Partial presence is BLANK. If a property declares multiple source page-types and any of them are detected, the field is treated as BLANK (left as-is), not MISSING. The intent is conservative — only mark MISSING when no declared source page is present.
First-match-wins per page. Page-type entries are evaluated in declaration order. Place more specific patterns before more general ones.
Malformed regex is skipped. A bad regex on one page-type entry is logged as a warning and ignored; other entries continue to work.
Properties without x-aws-idp-source-page-types are never affected by this feature, regardless of whether the feature is enabled.
Nested properties. v1 supports top-level properties only. To mark nested fields as missing, declare the annotation on the containing object/array property at the top level.

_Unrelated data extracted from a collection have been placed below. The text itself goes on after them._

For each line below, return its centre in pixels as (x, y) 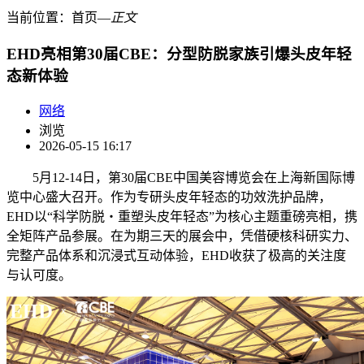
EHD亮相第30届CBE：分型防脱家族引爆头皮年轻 (179, 54)
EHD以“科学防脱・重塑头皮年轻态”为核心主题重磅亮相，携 (182, 217)
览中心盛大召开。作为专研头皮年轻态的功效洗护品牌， (169, 197)
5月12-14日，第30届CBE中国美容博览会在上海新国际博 (194, 178)
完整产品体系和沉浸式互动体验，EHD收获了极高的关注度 (176, 256)
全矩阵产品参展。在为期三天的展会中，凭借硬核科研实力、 (182, 236)
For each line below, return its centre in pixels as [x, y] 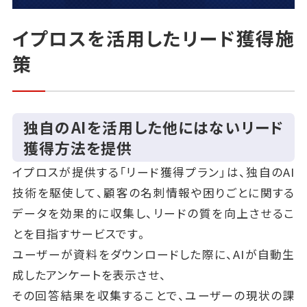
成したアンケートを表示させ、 [89, 274]
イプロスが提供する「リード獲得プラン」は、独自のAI [153, 172]
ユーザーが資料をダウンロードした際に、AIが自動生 [153, 254]
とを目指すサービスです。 [80, 233]
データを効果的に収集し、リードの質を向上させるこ [153, 213]
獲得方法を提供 [78, 147]
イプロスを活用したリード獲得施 [153, 38]
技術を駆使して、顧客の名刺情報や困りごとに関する [153, 192]
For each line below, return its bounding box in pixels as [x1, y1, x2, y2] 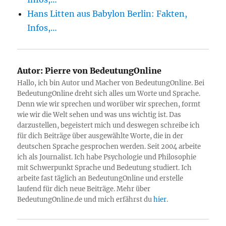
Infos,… [27, 23, 58, 33]
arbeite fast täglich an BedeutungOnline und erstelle [17, 174, 184, 183]
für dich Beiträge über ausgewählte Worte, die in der [17, 132, 184, 140]
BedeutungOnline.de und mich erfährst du [17, 195, 154, 204]
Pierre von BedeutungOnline [43, 66, 162, 76]
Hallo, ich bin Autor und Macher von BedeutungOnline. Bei [17, 79, 205, 87]
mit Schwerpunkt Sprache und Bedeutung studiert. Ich [17, 163, 192, 172]
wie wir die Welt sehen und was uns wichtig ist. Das [17, 110, 182, 119]
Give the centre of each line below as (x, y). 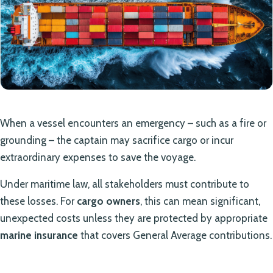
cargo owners (108, 201)
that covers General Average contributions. (175, 235)
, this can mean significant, (200, 201)
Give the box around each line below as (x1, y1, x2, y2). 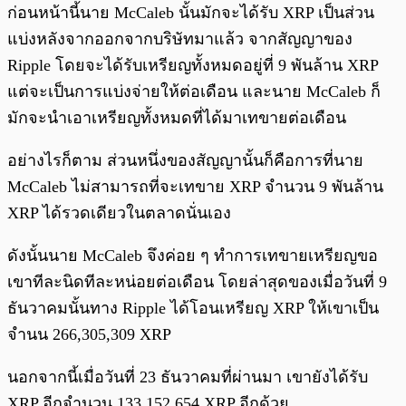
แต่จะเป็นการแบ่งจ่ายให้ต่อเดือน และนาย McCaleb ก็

BDA mode. This feature is Pipeline-mode-only. BDA owns extraction end-to-end and would need separate design work to support page-level absence semantics.
Detection cost. Detection is a deterministic regex pass over per-page OCR text — no extra LLM calls, no measurable runtime overhead.

Backwards compatibility

The feature is fully additive. With extraction.missing_field_handling.enabled: false (the default) or with no x-aws-idp-page-types declared on the class, behavior is byte-for-byte identical to earlier releases.